« C'est le pays de vos enfants que vous devez aimer ».
(Ainsi parlait Zarathoustra. Des vieilles et nouvelles tables n°12)
Évidemment ! Quoi d'autre ? Quoique. Imaginons. Des choses improbables, absurdes.
Imaginons un pays qu'on nommerait d'un vieux nom, une vieillerie exhumée des violences médiévales. Ce ne serait pas une blague, ne riez surtout pas. Ce ne serait pas non plus un moment de cinéma-nostalgie en costumes d'époque et tout et tout. Non, non, on y croirait dur comme fer. On l'aimerait tant qu'on lui sacrifierait comme à un Moloch ses enfants, des vrais enfants d'aujourd'hui, faits en vraie chair, en vrais désirs, en vraie vie.

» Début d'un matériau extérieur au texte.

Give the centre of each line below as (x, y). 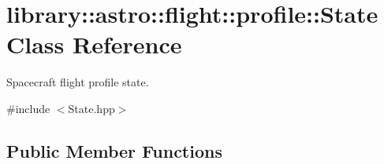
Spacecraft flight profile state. (78, 82)
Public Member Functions (114, 150)
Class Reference (94, 44)
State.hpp (91, 108)
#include (28, 108)
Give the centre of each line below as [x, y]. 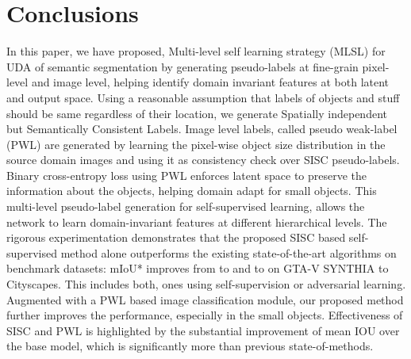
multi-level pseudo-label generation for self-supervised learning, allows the [186, 206]
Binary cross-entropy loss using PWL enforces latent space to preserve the [187, 175]
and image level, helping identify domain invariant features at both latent [210, 82]
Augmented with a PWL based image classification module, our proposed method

Ailleurs encore, on en sacrifierait plein d'autres, d'enfants, au nom d'ancêtres vénérés, de bout de terre fétichisé. Ou même au nom des deux. Sans oublier le nom de quelque Dieu. Du côté de Donetsk, vers Gaza ou Jérusalem. Et puis ici et là en Afrique, en Asie.

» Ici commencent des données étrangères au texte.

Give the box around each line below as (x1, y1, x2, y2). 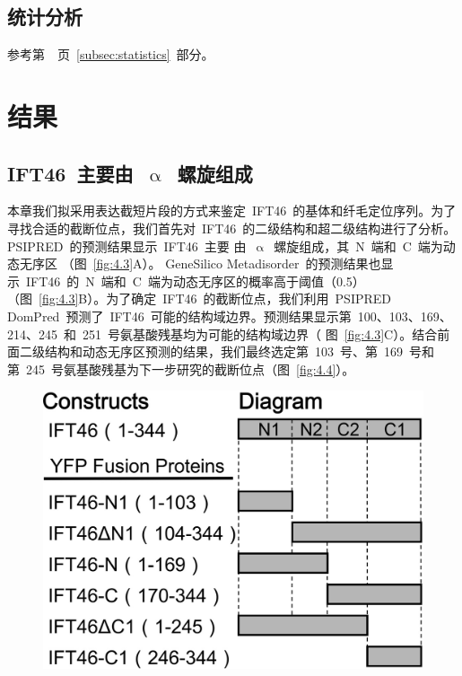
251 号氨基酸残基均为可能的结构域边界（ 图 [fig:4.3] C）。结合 (82, 324, 438, 343)
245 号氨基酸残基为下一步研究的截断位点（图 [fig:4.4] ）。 (25, 359, 355, 378)
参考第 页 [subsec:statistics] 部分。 (7, 45, 214, 64)
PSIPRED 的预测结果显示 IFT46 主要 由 (7, 236, 247, 255)
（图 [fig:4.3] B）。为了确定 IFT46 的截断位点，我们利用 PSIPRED (7, 289, 392, 308)
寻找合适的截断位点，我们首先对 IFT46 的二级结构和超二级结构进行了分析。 (7, 218, 457, 237)
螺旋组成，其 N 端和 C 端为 (274, 236, 443, 255)
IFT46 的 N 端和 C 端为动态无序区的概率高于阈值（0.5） (25, 271, 365, 290)

On enrôlerait ses enfants dans les vieilles guerres. On leur donnerait pour guides des fantômes. On n'aimerait pas le pays de ses enfants, on aimerait le pays de ses morts. Parce que ce qu'on aimerait vraiment, ce serait la mort elle-même, d'un amour passionné, exclusif ...
Que de choses improbables, absurdes, n'est-ce pas ? Nous avons décidément trop d'imagination. Ou trop peu ?
« Je n'aimerai plus que le pays de mes enfants, l'île inconnue au cœur des mers lointaines ; c'est sur elle que je mettrai le cap, sans me lasser. » (Du pays de la culture)
Pays de la culture (on traduit aussi civilisation). Pays « adieu folie suicidaire bonjour raison ». Adieu raison d'état à tous les sens (surtout état de guerre), bonjour raison du devenir.
Pays de la raison de vivre.
Autant que l'ami Friedrich, papa Sigmund sait trouver les mots :
La culture est un procès particulier se déroulant à l'échelle de l'humanité (…) un procès au service d'Eros, qui veut regrouper des individus humains isolés (...) en une grande unité, l'humanité.(...) Mais à ce programme de la culture s'oppose la pulsion d'agression naturelle des hommes, l'hostilité d'un seul contre tous et de tous contre un seul. (…) Ce combat est le contenu essentiel de la vie en général et c'est pourquoi le développement de la culture doit être, sans plus de détours, qualifié de combat vital de l'espèce humaine.
Freud (Malaise dans la culture. 1929)
Bien dit. Cultivons- « nous ». La seule culture vraiment bio.